BLOGGER TEMPLATES - TWITTER BACKGROUNDS

Sunday, July 26, 2009

To Sleep or Not to Sleep?

Whenever I tell people that I am living at home, I often get the classic response "That must be really nice." Which makes me wonder if they've ever tried living at home as an adult.

Not that there aren't definite perks of living at home. I can see why someone's first thought would be that living at home is great. Most of the time it is-- No rent, free laundry any time, free homecooked meals. Those are the great sides of living at home . . . and I do enjoy them a lot. (Thanks, Mom and Dad.)

However, looking through rose-colored glasses doesn't negate all problems in life. All perks notwithstanding, living at home definitely has its challenges, too. For example, even though I'm an adult, my parents' frequently feel the need to tell me I should be in bed instead of staying up late, or to remind me that I should be working more hours instead of playing with my nieces and nephews.

But, one of my least favorite parts of living at home has always been the wake-up calls.
My parents, especially my dad, have such odd ideas about dragging me out of bed at unearthly hours. But, that's not all. My dad not only marches into my room obscenely early, but he uses the most obnoxious techniques possible to wake me up. My sister, Danielle, can commiserate with me. She suffered the same fate when we shared a room in high school.
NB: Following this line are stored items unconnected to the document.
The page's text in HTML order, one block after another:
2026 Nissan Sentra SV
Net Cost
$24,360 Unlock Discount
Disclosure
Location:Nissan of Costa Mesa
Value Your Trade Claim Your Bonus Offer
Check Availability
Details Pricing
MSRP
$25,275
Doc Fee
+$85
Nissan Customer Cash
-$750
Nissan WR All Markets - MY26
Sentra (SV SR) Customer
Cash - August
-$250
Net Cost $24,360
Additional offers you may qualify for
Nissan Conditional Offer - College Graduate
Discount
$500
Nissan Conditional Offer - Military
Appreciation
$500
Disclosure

And so one day we realized we needed to accurately compile the evidence, so that all future generations could rest assured of the malicious crimes against us. They needed to be aware of all the injustices we faced in the form of various wake-up calls from our dad.
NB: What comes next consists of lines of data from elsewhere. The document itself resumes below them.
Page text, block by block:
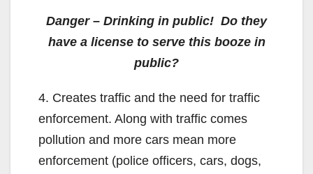
y
V
i
d
Danger – Drinking in public! Do they
have a license to serve this booze in
public?
4. Creates traffic and the need for traffic
enforcement. Along with traffic comes
pollution and more cars mean more
enforcement (police officers, cars, dogs,
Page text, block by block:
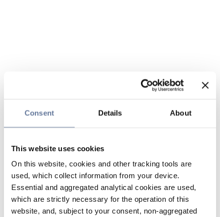
Consent Details About
This website uses cookies
On this website, cookies and other tracking tools are
used, which collect information from your device.
Essential and aggregated analytical cookies are used,
which are strictly necessary for the operation of this
website, and, subject to your consent, non-aggregated
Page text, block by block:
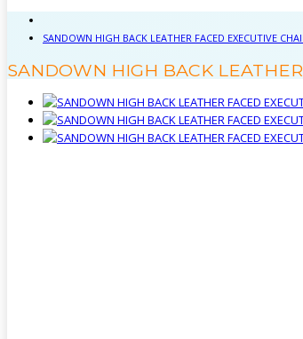
SANDOWN HIGH BACK LEATHER FACED EXECUTIVE
SANDOWN HIGH BACK
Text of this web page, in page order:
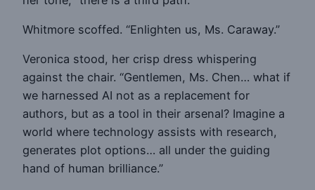
Whitmore scoffed. “Enlighten us, Ms. Caraway.”
Veronica stood, her crisp dress whispering
against the chair. “Gentlemen, Ms. Chen… what if
we harnessed AI not as a replacement for
authors, but as a tool in their arsenal? Imagine a
world where technology assists with research,
generates plot options… all under the guiding
hand of human brilliance.”
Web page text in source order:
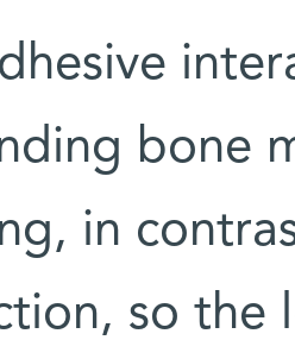
bone
in
so the
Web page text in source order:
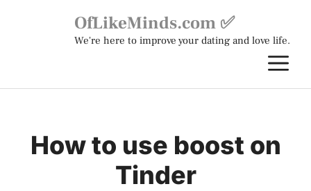
OfLikeMinds.com ✅
We're here to improve your dating and love life.
How to use boost on
Tinder
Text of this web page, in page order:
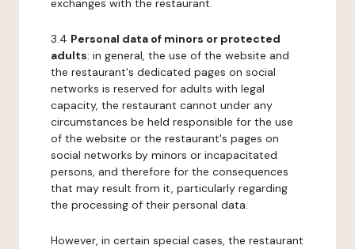
exchanges with the restaurant.
3.4 Personal data of minors or protected
adults: in general, the use of the website and
the restaurant's dedicated pages on social
networks is reserved for adults with legal
capacity, the restaurant cannot under any
circumstances be held responsible for the use
of the website or the restaurant's pages on
social networks by minors or incapacitated
persons, and therefore for the consequences
that may result from it, particularly regarding
the processing of their personal data.
However, in certain special cases, the restaurant

The Many Ways Dad Wakes Us Up

compiled 6/2001 by his victims



Blasts music/scripture tapes in our ears
Bounces basketballs on us
Pokes us with the broom
Tickles our toes
Drums on Danielle like a drummer – “I thought you’d pay more attention to me if I
were a drummer!” (like her friend, Nate)
Prior to accompanying Danielle to her “Steps Ahead” Jazz Concert in Salt Lake, he’d
urge, “Come on! We’re taking steps behind!”
Paddles us
Brings us Cheetos and waves them under our noses, “Smell!” Then he stuffs one in our
mouth!
Rubs Danielle’s legs crying, “Oh, prickly”
Calls “Get out of bed, you big, warm hunk of flesh!”
Grabs legs and pulls them out from under the covers.
Loudly sings, “Good morning” from Singing in the Rain (but conveniently stops when it
comes to the part about “It’s great to stay up late!”)
Is it any wonder I'm looking for an apartment to move to this fall?

7 comments:

krista said...

I liked the blasting "You are 16 going on 17..."

Linda said...

Careful, this will only spur Dad on to greater heights!

Becca said...

At least he isn't armed with any stinky diaps! :)

Danielle said...

Ha ha! Where did you find that list?! I had forgotten almost all of those things. My wakeup calls these days are not nearly so original. They are all variations on:
1) Mom, I need to go to the potty.
2) Mom, I need a drink of cold water.

janel said...

I didn't know about the Cheetos one. Another perk to living at home: waking up to Eliza whispering. In your bed.

janel said...

So you didn't get free laundry when you lived at Alta?

Chris said...

The Cheetos one sounds the worst.
This list is dated 2001, and I'm curious: do you still get creative wake-up calls like this? How would a current list compare?